In the copy, keep every line below as it is and leave out the pictures.

[Stored dataset items]
--------------------------------

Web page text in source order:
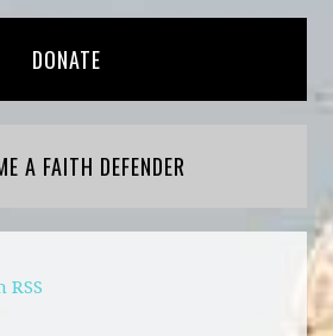
DONATE
A FAITH DEFENDER
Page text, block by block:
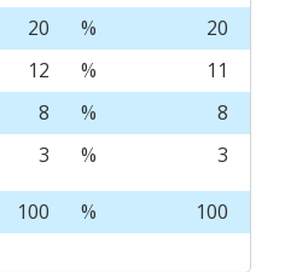
20 % 20
12 % 11
8 % 8
3 % 3
100 % 100
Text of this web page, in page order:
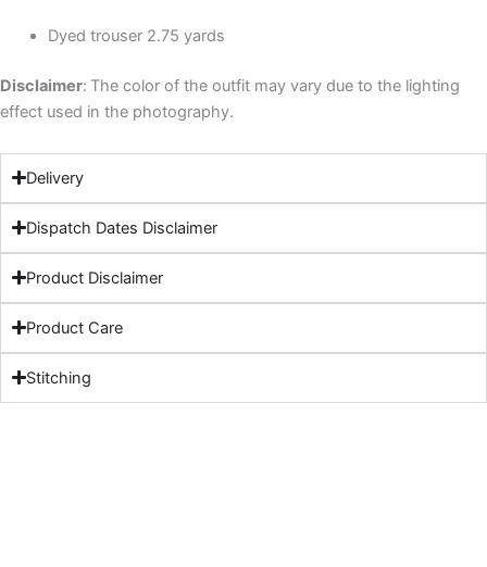
Dyed trouser 2.75 yards
Disclaimer: The color of the outfit may vary due to the lighting
effect used in the photography.
Delivery
Dispatch Dates Disclaimer
Product Disclaimer
Product Care
Stitching
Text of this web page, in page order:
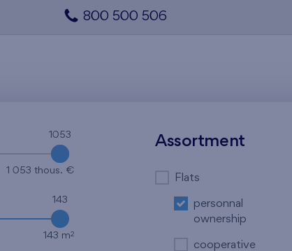
800 500 506
1053
1053
1 053 thous. €
143
143 m2
Assortment
Flats
personnal
ownership
cooperative
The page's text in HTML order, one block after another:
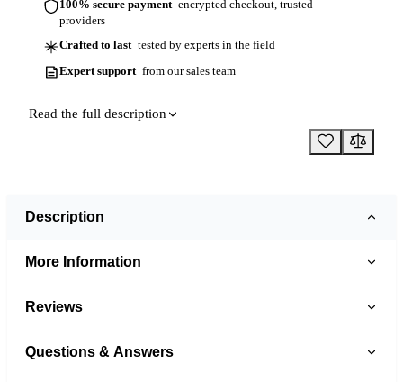
100% secure payment encrypted checkout, trusted
providers
Crafted to last tested by experts in the field
Expert support from our sales team
Read the full description
Description
More Information
Reviews
Questions & Answers
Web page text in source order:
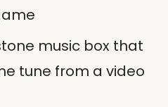
music box that
tune from a video
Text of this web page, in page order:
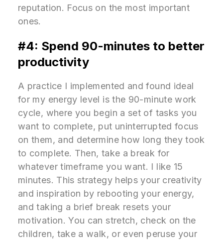
reputation. Focus on the most important
ones.
#4: Spend 90-minutes to better
productivity
A practice I implemented and found ideal
for my energy level is the 90-minute work
cycle, where you begin a set of tasks you
want to complete, put uninterrupted focus
on them, and determine how long they took
to complete. Then, take a break for
whatever timeframe you want. I like 15
minutes. This strategy helps your creativity
and inspiration by rebooting your energy,
and taking a brief break resets your
motivation. You can stretch, check on the
children, take a walk, or even peruse your
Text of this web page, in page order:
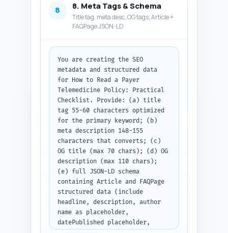
8 8. Meta Tags & Schema
Title tag, meta desc, OG tags, Article +
FAQPage JSON-LD
You are creating the SEO
metadata and structured data
for How to Read a Payer
Telemedicine Policy: Practical
Checklist. Provide: (a) title
tag 55-60 characters optimized
for the primary keyword; (b)
meta description 148-155
characters that converts; (c)
OG title (max 70 chars); (d) OG
description (max 110 chars);
(e) full JSON-LD schema
containing Article and FAQPage
structured data (include
headline, description, author
name as placeholder,
datePublished placeholder,

--------------------------------

*Task solution*.
Web page text in source order:
DONATE
A FAITH DEFENDER
Page text, block by block:
20 % 20
12 % 11
8 % 8
3 % 3
100 % 100
Text of this web page, in page order:
Dyed trouser 2.75 yards
Disclaimer: The color of the outfit may vary due to the lighting
effect used in the photography.
Delivery
Dispatch Dates Disclaimer
Product Disclaimer
Product Care
Stitching
Text of this web page, in page order:
800 500 506
1053
1053
1 053 thous. €
143
143 m2
Assortment
Flats
personnal
ownership
cooperative
The page's text in HTML order, one block after another:
100% secure payment encrypted checkout, trusted
providers
Crafted to last tested by experts in the field
Expert support from our sales team
Read the full description
Description
More Information
Reviews
Questions & Answers
Web page text in source order:
music box that
tune from a video
Text of this web page, in page order:
reputation. Focus on the most important
ones.
#4: Spend 90-minutes to better
productivity
A practice I implemented and found ideal
for my energy level is the 90-minute work
cycle, where you begin a set of tasks you
want to complete, put uninterrupted focus
on them, and determine how long they took
to complete. Then, take a break for
whatever timeframe you want. I like 15
minutes. This strategy helps your creativity
and inspiration by rebooting your energy,
and taking a brief break resets your
motivation. You can stretch, check on the
children, take a walk, or even peruse your
Text of this web page, in page order:
8 8. Meta Tags & Schema
Title tag, meta desc, OG tags, Article +
FAQPage JSON-LD
You are creating the SEO
metadata and structured data
for How to Read a Payer
Telemedicine Policy: Practical
Checklist. Provide: (a) title
tag 55-60 characters optimized
for the primary keyword; (b)
meta description 148-155
characters that converts; (c)
OG title (max 70 chars); (d) OG
description (max 110 chars);
(e) full JSON-LD schema
containing Article and FAQPage
structured data (include
headline, description, author
name as placeholder,
datePublished placeholder,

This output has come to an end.